Lastly, Chinese tourism to the US was high on the list of promotion for the delegation.  In 2012, tourism to the US was the US’s top service sector export with Chinese tourists leading the way in number of tourists visiting the US in a by country breakdown.  In international trade accounting, foreign tourist visits are counted as an export due to the positive accumulation of foreign income.

Locke’s visit is recognition of the fruits of the China’s Western development program – namely economic progress to the degree that US investors are now drawn to the fast growth rates coming out of China’s southwestern provinces.  And as a result of that economic progress, Yunnanese investors have reached levels of wealth garnering capabilities to invest in the US, half a globe away.  His visit is also reinforcement of Yunnan’s strategic location as a gateway for regional investment to Southeast Asia and South Asia – a key point mentioned by both the US delegation and the provincial hosts.
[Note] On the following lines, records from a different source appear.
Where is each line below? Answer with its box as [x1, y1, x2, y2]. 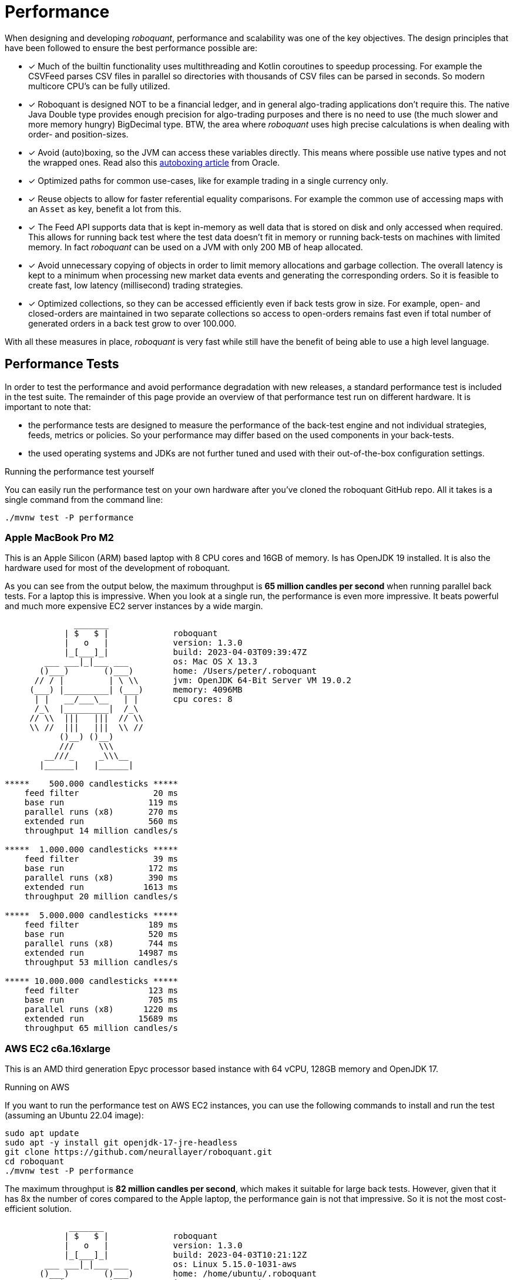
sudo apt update [5, 1128, 79, 1138]
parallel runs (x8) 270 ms [24, 807, 179, 817]
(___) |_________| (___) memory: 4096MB [29, 685, 243, 695]
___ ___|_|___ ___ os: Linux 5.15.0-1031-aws [44, 1259, 297, 1269]
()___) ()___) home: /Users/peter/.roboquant [39, 666, 317, 676]
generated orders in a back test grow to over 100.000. [28, 318, 237, 328]
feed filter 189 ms [24, 920, 179, 930]
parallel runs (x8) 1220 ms [24, 1004, 179, 1014]

Later in the day, Locke’s diplomatic rock star status was confirmed by an exuberant crowd of students at Yunnan University proud of their shared heritage with the US ambassador.  Locke returned that exuberance with hugs.   With Locke stepping down it may be a while until another US ambassador to China receives the kind of welcome received in Thursday in Yunnan.

Consensus among some of the ExSE members is that Locke may be stepping down in preparation for a high appointment related to the 2016 presidential election.  He is an extremely successful career politician with experience managing Americans’ most important bilateral relationship, domestic economic and international trade relations as US Commerce Secretary, and a successful run as governor of Washington State.  This portfolio positions Locke as a strong candidate for VP or Secretary of State under a future Democratic presidency.  Gary Locke will step down as US Ambassador to China early 2014 after taking up the post in August, 2011.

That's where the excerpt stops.